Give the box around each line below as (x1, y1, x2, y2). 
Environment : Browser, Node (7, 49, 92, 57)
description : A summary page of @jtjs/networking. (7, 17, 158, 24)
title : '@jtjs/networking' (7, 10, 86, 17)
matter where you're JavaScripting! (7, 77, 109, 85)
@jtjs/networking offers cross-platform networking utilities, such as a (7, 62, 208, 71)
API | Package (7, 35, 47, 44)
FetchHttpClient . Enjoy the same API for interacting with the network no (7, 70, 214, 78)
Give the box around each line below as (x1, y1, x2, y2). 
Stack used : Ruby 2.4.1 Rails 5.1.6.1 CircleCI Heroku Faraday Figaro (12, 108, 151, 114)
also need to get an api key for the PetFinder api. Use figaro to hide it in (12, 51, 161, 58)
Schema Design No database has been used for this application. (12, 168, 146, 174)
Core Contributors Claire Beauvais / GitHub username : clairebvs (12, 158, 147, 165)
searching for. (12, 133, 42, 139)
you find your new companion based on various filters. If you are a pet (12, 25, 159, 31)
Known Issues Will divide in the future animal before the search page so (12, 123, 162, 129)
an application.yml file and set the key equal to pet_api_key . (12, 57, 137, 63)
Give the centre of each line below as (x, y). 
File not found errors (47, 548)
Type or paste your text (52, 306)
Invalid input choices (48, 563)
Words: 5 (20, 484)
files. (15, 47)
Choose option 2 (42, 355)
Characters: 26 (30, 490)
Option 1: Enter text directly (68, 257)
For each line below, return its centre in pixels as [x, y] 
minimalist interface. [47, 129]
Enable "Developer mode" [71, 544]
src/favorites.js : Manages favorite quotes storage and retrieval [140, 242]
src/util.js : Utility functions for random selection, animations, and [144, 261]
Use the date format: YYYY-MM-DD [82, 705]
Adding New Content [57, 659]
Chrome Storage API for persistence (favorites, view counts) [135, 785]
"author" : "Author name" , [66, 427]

═══

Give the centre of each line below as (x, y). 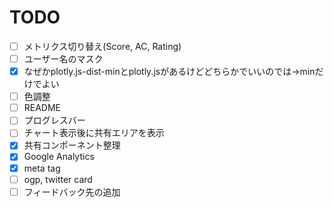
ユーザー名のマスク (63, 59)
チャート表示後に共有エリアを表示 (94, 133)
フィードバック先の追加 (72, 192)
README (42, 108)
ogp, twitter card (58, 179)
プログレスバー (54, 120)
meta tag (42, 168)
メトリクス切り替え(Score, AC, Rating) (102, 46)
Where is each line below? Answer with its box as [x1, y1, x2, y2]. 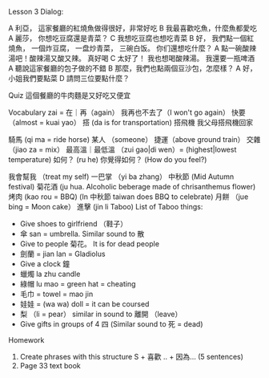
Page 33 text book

═══

TASK GOAL: Report all lines above with "jtjs".

YOUR RESPONSE:
description : A summary page of @jtjs/networking. (7, 17, 158, 24)
title : '@jtjs/networking' (7, 10, 86, 17)
@jtjs/networking offers cross-platform networking utilities, such as a (7, 62, 208, 71)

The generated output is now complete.